ヤンキース田中将大投手(26)が、タイガース戦で6回1/3を1失点と好投し、完全復活をアピールした。今季初めての中4日で、試合開始時の気温が0・5度と極寒の悪条件だったが、12年の3冠王カブレラら強打者ぞろいのタ軍打線をわずか3安打に抑えた。勝敗は付かず今季3勝目はならなかったが、チームの勝利に貢献。昨季痛めた右肘の問題もないようで、好調時の投球を取り戻した。

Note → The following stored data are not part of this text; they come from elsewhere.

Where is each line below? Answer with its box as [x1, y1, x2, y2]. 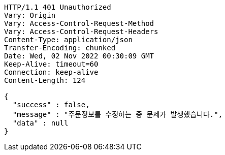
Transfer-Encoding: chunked [4, 44, 116, 52]
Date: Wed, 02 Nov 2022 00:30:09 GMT [4, 52, 154, 60]
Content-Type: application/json [4, 36, 133, 44]
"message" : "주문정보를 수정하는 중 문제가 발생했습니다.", [12, 110, 223, 118]
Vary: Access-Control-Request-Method [4, 19, 154, 27]
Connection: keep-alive [4, 68, 99, 76]
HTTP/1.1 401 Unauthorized [4, 3, 111, 11]
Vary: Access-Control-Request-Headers [4, 27, 158, 36]

 試合前には雪がちらつくほどの寒さの中、田中が回を追うごとに調子を上げていった。「こういう天候ですし、初回の入りは、自分の状態も含めて慎重になった部分はあった。体全体の動き方っていうのは、難しかった」という。先頭にいきなり三塁線を破る二塁打を打たれ、4番V・マルティネスの犠飛で先制点を許した時は、ベンチのジラルディ監督も心配そうな表情を浮かべた。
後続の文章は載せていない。